The notion of mcu peripherals having individually controlled clocks is a relatively novel concept in mcus, which appeared roughly together with advent of 32-bit mcus. It was enabled by the increasing number of transistors per chip, so this feature was not seen as an unnecessary complexity anymore. At the same time, it was necessitated with the huge number of peripherals on the new mcus, vast majority of which are not used in any particular application - while increasing consumption, would their clock be left running.
However, for users migrating from 8-bit mcus this was a surprising change. So much so, that it became the topic of the very first gotcha...

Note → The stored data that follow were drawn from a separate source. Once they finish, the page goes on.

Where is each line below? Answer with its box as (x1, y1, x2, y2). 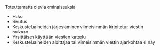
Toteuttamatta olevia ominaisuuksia (5, 4, 76, 10)
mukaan (12, 29, 29, 34)
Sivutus (12, 19, 28, 24)
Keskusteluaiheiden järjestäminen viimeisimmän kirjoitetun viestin (12, 24, 143, 30)
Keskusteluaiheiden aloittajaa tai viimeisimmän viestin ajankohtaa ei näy (12, 39, 155, 45)
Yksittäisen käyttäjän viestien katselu (12, 34, 86, 40)
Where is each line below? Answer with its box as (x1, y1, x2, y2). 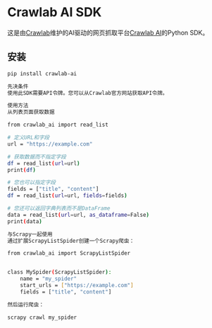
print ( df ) (7, 166, 37, 173)
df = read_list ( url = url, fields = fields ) (7, 192, 128, 199)
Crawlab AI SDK (7, 4, 102, 20)
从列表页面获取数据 (7, 108, 55, 116)
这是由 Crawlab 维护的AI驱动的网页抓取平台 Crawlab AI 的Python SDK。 (7, 28, 209, 37)
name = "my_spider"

While enabling a peripheral in STM32 is as easy as set the respective enable bit in one of the enable registers in RCC, in some STM32 it may come as a surprise, that accessing a register in the peripheral immediately after it has been enabled, may go wrong: writes may get ignored by the peripheral and reads may return unexpected values. This is due to the SoC nature of these mcus, where signals may need to pass synchronizers between various clock domains, and this may take some time.
ST realized this problem quite soon (e.g. in the STM32F407 errata, Delay after an RCC peripheral clock enabling erratum appeared in 2012, one year after the 'F407 was introduced) and documented it in errata in older STM32 families and directly in RM in newer STM32 families.
Unfortunately, one of the offered workarounds - and that one which appears to be the most foolproof, easy to implement, and is even used in Cube - i.e. performing a dummy read of target peripheral's register after enabling clock and before any "real" access - is experimentally proven to be wrong in at least STM32F407/'F429.
The fact, that the problem couldn't be reproduced on 'F411 nor 'L476, and slightly different overall timing of related events on these models indicates, that the bus fabric attached to the processor has subtle yet significant differences between individual models/subfamilies, which are entirely undocumented (the processor itself is a component sourced by ARM, indicates the same version/revision number, so it's most likely identical in all four discussed models).
Solution to the root problem is compounded by the fact, that the required delay is very short, a few system clock cycles; and that in C or any other higher-level language there's little guarantee for code ordering (beyond what volatile can offer) yet alone execution timing (which in the 32-bitters is matter of uncertainty for multiple reasons anyway). Most probably the vast majority of users has never encountered the problem, even without adding a delay in their C code (or using the library macro which has the delay incorporated).
One easy and effective way to avoid having problems stemming from this issue is in the traditional controller-oriented mcu development. In that, the particular application is seen as central, thus all resources needed for that application are controlled/enabled at once, at the beginning of the program (this also makes reading of such program easier, as it's immediately clean which and how resources are enabled/set up). So, here, after enabling all clocks, an operation not requiring access to just-enabled peripherals is performed - e.g. setting up the various clocks, clearing/initializing variables in RAM, etc. - and that provides enough time so that all peripherals are enabled safely by the time they are going to be accessed for the first time. This is also more effective as far as code size and execution time is concerned.
However, this approach goes against the grain of the now modern "driver" approach, where all manipulation of resources (including clocks, GPIO) are performed individually, "locally"; in the code, and at the time, where/when given peripheral is initialized. In that case, delay has to be provided in each case of enabling the peripheral's clock.